We then run the task as
.. code:: bash
$ validphys plot_pdfs.yaml --parallel --scheduler tcp://172.24.142.17:8786
The time needed for this task (on a machine with 8 cores and 32 GiB of RAM) is
.. code:: console
real 0m43.464s
user 0m2.419s
sys 0m0.607s
as compared to the sequential execution which gives
.. code:: console
real 2m0.531s
user 8m20.506s
sys 1m45.868s
Example 2: Comparison of Fits
-----------------------------
This example shows how to perform a comparison between two fits,
that is, how to perform a ``vp-comparefits`` analysis using the
parallel implementation. Note that this example is computationally more
expensive, so it is recommended to run it on a computer with large memory availability.

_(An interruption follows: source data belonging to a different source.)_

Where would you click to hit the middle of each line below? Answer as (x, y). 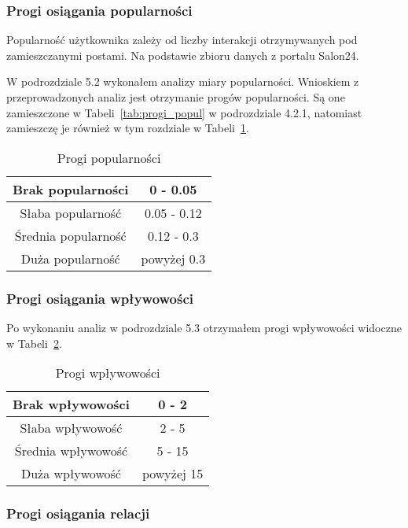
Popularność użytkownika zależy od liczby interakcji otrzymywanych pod (182, 40)
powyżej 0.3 (173, 258)
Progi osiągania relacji (78, 513)
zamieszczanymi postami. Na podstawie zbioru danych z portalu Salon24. (183, 55)
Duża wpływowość (71, 474)
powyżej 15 (173, 474)
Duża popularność (70, 258)
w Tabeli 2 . (34, 343)

Once a ``dask-scheduler`` has been initialised we assign to it the following workers
.. code:: bash
$ dask-worker --nworkers 15 --nthreads 1 --memory-limit '13 GiB'
As a toy example we then compare the `NNPDF40_nnlo_as_01180_1000` fit to itself:
.. code:: bash
$ vp-comparefits NNPDF40_nnlo_as_01180_1000 NNPDF40_nnlo_as_01180_1000 --title example --author mnc --keywords example --parallel --scheduler
The time needed for this task on a computer with the following attributes
.. code::
=========================================================================
Ubuntu 20.04.6 LTS (focal) in DAMTP
Host: zprime, Group: HEP, Kernel: Linux 5.4
Memory: 515890M, Swap: 16383M
Arch: x86_64, AMD EPYC 7453 28-Core Processor [28 cores]
Make: Giga Computing, Model: R182-Z91-00 Rack Mount Chassis
=========================================================================
is:
.. code::
real 5m21.546s
user 0m17.064s
sys 0m4.401s
The time needed on the same machine when running the job sequentially is
.. code::
real 30m22.245s
user 57m9.356s
sys 15m40.624s
Using dask without a Scheduler
==============================
It is possible to run validphys scripts without having to explicitly
initialise a dask scheduler by simply adding a ``--parallel`` flag to the task:
.. code:: bash
validphys --parallel
this method, however, should not be used for analyses that are computationally
more expensive than ``plot_pdfs.yaml`` since the default memory limit that
is assigned to each worker could potentially not be enough to carry out the task.